Ahmad Wali, a Taleban fighter from Musa Qala, insisted morale remained high. He said: "I left with some fighters for a break. We are happy to go back and fight, but we will listen to our commanders."


GORDON Brown rallied British troops on a visit to Afghanistan yesterday.

Addressing around 150 members of 40 Commando Royal Marines at Camp Bastion, the Prime Minister paid tribute to their fight against the Taleban in Musa Qala, 70 miles away.

He also pledged UK support for Afghanistan in fighting the Taleban "for the next few years", underscoring that the commitment to the war-ravaged country would not be short-term.

Mr Brown sa
id: "This is one of the most difficult of tasks; this is one of the most testing of times. When I speak of courage, I speak of men and women here who have shown huge bravery in really difficult circumstances. I know this weekend in Musa Qala some of you have been doing a very important job in clearing the Taleban from that area.

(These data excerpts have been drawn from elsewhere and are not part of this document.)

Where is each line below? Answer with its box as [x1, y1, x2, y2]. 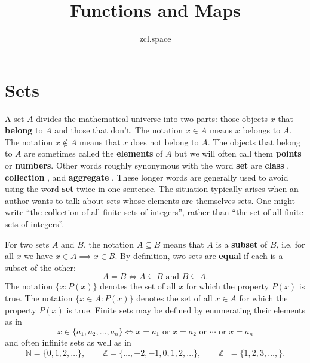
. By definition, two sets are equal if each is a [115, 249, 283, 262]
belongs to [243, 124, 281, 136]
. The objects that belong [207, 135, 300, 148]
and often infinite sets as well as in [5, 335, 131, 348]
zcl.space [139, 32, 171, 45]
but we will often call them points [174, 147, 302, 160]
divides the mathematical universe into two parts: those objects [36, 112, 268, 124]
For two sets [5, 237, 50, 250]
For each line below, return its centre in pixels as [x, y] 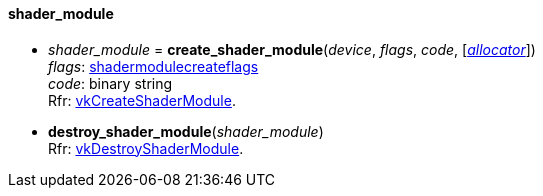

"I know that the work you are doing today and in the next few days is important for the whole future in Afghanistan. If we can succeed there, we can move forward events in Afghanistan in favour of a more peaceful future for this country."

The Prime Minister also promised to follow up the victory in Musa Qala with cash for reconstruction projects in the area to ensure locals were not lured back into Taleban hands, pledging support for social and economic development.

Mr Brown is set to unveil government strategy for Afghanistan in the Commons tomorrow.